Restrictions after You Leave Government Service (Sections 18 and 23(c))

Former housing authority members and employees are subject to restrictions on doing work for their next employers or other people or entities on matters they worked on as housing authority members and employees.  They also may not improperly disclose confidential material or data obtained while serving the housing authority or use such information for personal purposes.

The law does not prevent you from using general expertise developed while employed by the housing authority. Rather, it focuses on particular matters you worked on at the housing authority.

If you participated in a particular matter as a housing authority member or employee, you can never become involved in that same matter for a private party or anyone else except the town after you leave municipal service.   (This same restriction applies to your business partners for one year after you leave the board).

If you had official responsibility for a particular matter as part of the housing authority at any time within a two-year period prior to the termination of your employment, even if you did not actually participate in it, you may not appear before any municipal agency on behalf of a private party in connection with that matter for one year after leaving the board.

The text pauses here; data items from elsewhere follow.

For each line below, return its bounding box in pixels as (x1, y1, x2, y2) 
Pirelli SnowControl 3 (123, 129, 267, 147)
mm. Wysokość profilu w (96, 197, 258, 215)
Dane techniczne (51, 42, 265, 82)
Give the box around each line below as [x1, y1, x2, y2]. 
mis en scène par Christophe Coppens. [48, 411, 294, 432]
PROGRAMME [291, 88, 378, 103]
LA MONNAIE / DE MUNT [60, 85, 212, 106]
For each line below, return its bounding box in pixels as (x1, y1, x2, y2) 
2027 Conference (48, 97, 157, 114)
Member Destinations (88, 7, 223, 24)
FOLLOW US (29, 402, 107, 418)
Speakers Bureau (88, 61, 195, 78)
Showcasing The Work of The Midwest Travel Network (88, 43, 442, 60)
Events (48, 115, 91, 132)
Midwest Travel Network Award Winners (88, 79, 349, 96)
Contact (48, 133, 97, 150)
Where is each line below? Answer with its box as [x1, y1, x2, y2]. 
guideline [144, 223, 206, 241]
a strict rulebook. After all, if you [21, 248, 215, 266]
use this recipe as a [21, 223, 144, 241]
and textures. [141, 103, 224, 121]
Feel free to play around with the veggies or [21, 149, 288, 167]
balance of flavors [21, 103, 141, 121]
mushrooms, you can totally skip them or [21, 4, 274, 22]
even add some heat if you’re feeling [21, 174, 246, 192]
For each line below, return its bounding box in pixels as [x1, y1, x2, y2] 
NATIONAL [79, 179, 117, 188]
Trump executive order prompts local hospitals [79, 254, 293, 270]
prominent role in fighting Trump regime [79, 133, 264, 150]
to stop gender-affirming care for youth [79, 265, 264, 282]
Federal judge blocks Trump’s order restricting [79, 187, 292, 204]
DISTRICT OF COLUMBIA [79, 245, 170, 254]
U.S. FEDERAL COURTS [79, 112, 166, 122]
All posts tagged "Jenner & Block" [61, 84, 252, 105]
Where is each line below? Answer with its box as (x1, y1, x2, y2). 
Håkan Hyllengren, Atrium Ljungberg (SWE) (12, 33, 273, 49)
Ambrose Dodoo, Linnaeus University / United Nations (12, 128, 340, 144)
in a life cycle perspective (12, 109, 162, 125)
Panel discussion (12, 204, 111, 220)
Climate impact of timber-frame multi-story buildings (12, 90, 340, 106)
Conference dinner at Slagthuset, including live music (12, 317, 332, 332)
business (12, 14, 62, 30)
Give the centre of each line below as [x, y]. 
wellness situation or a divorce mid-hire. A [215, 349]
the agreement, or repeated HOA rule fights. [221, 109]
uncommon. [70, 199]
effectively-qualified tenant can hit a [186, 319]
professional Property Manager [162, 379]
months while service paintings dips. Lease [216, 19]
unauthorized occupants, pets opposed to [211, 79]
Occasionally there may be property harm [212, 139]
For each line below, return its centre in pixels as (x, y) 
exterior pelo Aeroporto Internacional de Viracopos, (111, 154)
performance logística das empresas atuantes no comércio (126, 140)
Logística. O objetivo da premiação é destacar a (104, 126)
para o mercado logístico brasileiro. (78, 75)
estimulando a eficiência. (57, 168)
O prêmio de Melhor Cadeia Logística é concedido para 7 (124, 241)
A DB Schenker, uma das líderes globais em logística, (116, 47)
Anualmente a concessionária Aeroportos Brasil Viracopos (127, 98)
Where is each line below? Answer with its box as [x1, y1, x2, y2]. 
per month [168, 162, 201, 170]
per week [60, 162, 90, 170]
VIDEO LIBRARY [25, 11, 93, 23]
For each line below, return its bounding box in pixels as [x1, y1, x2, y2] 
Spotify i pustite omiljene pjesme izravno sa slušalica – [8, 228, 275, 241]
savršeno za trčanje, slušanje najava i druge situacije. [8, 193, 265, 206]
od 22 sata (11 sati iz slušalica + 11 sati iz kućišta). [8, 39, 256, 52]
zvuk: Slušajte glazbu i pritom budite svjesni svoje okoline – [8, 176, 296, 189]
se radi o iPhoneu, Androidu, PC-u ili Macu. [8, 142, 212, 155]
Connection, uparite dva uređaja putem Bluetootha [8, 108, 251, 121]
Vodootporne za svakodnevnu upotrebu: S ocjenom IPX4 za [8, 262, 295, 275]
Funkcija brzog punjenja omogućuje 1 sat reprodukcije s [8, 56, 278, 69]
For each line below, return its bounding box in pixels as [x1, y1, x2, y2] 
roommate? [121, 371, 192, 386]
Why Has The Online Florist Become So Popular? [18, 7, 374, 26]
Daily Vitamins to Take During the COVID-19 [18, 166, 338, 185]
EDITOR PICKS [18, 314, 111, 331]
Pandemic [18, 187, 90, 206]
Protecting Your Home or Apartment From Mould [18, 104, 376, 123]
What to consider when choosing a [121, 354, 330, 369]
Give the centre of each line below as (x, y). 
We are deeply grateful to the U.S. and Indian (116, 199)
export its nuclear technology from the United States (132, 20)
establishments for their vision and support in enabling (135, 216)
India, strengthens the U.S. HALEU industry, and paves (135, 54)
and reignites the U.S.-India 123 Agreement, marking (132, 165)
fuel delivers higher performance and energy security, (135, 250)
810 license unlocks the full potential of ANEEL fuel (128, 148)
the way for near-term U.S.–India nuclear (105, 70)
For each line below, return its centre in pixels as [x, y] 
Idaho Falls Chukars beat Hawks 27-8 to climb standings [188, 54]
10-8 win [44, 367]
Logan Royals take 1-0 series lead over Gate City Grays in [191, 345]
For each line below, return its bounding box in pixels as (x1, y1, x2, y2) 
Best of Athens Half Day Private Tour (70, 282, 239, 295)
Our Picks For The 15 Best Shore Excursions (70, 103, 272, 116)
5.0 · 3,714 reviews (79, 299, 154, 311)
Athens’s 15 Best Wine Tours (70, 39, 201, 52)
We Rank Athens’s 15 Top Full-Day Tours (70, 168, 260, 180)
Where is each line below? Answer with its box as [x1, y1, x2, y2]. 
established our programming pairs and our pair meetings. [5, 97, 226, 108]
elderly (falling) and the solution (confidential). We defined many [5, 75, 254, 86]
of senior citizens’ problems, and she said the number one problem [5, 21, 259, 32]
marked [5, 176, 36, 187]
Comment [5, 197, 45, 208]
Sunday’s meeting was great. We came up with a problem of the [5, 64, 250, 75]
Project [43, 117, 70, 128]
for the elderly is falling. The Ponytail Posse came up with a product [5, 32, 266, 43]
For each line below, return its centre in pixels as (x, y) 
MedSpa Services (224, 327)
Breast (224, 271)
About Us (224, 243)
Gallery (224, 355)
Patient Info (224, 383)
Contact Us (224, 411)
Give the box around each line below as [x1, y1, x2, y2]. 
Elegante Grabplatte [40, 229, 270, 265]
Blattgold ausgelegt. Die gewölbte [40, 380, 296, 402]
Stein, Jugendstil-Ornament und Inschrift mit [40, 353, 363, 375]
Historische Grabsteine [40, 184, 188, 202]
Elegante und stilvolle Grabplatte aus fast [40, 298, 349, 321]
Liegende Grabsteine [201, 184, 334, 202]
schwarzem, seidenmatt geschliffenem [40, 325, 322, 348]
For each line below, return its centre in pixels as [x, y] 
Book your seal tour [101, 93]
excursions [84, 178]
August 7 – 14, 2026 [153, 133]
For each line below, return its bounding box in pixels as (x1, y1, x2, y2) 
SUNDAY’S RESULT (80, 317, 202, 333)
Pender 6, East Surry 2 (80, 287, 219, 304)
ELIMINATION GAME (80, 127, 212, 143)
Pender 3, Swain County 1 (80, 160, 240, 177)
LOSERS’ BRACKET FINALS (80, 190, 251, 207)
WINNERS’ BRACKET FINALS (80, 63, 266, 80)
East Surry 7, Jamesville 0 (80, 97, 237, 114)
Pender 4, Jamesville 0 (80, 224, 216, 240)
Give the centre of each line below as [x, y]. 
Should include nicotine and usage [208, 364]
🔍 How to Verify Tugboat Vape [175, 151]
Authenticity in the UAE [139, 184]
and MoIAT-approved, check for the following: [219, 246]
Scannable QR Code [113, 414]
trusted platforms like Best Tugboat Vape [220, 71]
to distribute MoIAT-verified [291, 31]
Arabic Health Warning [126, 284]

For example, if you voted as a housing authority board member to award a company a contract to provide computer services for the housing authority, you may not leave town government and work for the company on the same contract you voted on. You may, however, work for that company on other projects and you may also work for the company on town contracts proposed and awarded after you left the board.

Advisory Opinion

This summary presents a brief overview of the conflict law and suggests activities which you, as a housing authority member or employee, must avoid. It is not a comprehensive review. You may call the Ethics Commission's Legal Division at 617-371-9500 for particular advice on the conflict law, as well as seek an advisory opinion from your town counsel or city solicitor. As of April 1986, the Commission regularly reviews town counsel opinions on the conflict law.

If you have a question about your own activities, we urge you to request an opinion from your local counsel or directly from the Commission prior to engaging in the activity in question.